Identifying burnout (Part 1)

Heavy workloads and deadline pressures have become a fact of work life. But when relentless work stress pushes you into the debilitating state we call burnout, it’s a serious problem.

Burnout feels a lot like depression, but it’s not the same thing. If you had to sum it up in one word, that word would be ‘exhaustion’. Burnout makes your life feel like you are wading through mud that comes all the way up to your neck, 24 hours a day. You are physically, mentally, emotionally, and even spiritually exhausted, and you never seem to escape that feeling.

So how do you know you have burnout? Psychologist Christina Maslach says burnout has three main components.

Exhaustion is the central symptom, undermining your ability to work effectively and feel positive about what you’re doing. You are unable to concentrate or see the big picture; even routine and previously enjoyable tasks seem arduous, and it becomes difficult to drag yourself both into and out of the office.

The second component is cynicism or depersonalisation: you are no longer engaged with what you’re doing. You feel detached, negative – even callous – towards assignments, projects, colleagues and customers. This can be the result of work overload, but it’s also likely to occur in an environment of high conflict, unfairness, and lack of participation in decision-making – at work or at home.

The final component is inefficacy – you feel your skills slipping and worry that you won’t be able to succeed in certain situations or accomplish certain tasks. Inefficacy often develops in tandem with exhaustion and cynicism because people can’t perform at their peak when they’re out of fuel and have lost their connection to work.

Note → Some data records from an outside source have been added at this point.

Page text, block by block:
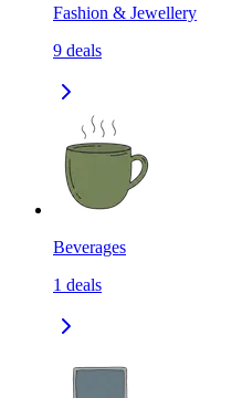
Fashion & Jewellery
9 deals
Beverages
1 deals
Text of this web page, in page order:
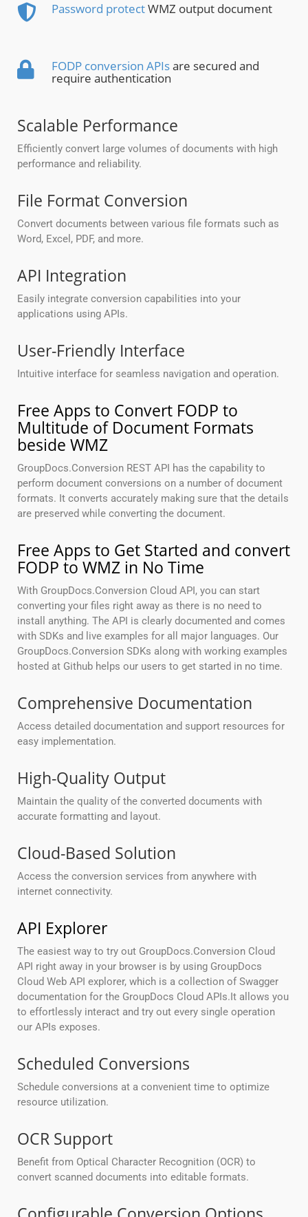
Password protectWMZ output document
FODP conversion APIsare secured and
require authentication
Scalable Performance
Efficiently convert large volumes of documents with high
performance and reliability.
File Format Conversion
Convert documents between various file formats such as
Word, Excel, PDF, and more.
API Integration
Easily integrate conversion capabilities into your
applications using APIs.
User-Friendly Interface
Intuitive interface for seamless navigation and operation.
Free Apps to Convert FODP to
Multitude of Document Formats
beside WMZ
GroupDocs.Conversion REST API has the capability to
perform document conversions on a number of document
formats. It converts accurately making sure that the details
are preserved while converting the document.
Free Apps to Get Started and convert
FODP to WMZ in No Time
With GroupDocs.Conversion Cloud API, you can start
converting your files right away as there is no need to
install anything. The API is clearly documented and comes
with SDKs and live examples for all major languages. Our
GroupDocs.Conversion SDKs along with working examples
hosted at Github helps our users to get started in no time.
Comprehensive Documentation
Access detailed documentation and support resources for
easy implementation.
High-Quality Output
Maintain the quality of the converted documents with
accurate formatting and layout.
Cloud-Based Solution
Access the conversion services from anywhere with
internet connectivity.
API Explorer
The easiest way to try out GroupDocs.Conversion Cloud
API right away in your browser is by using GroupDocs
Cloud Web API explorer, which is a collection of Swagger
documentation for the GroupDocs Cloud APIs.It allows you
to effortlessly interact and try out every single operation
our APIs exposes.
Scheduled Conversions
Schedule conversions at a convenient time to optimize
resource utilization.
OCR Support
Benefit from Optical Character Recognition (OCR) to
convert scanned documents into editable formats.

Situational factors are the biggest contributors to burnout, so changes at the job, team, or organisational level are often required to address all the underlying issues. However, this often isn’t possible, so you have to take matters into your own hands, and burnout-proof yourself through rest and renewal, and taking care of your physical and psychological wellbeing.


NOTE: If you feel unaccountably fatigued, make an appointment to see your doctor. Fatigue is a symptom of many illnesses, so don’t just assume it’s burnout. Also try to describe your symptoms in detail to help your doctor narrow down the possible causes.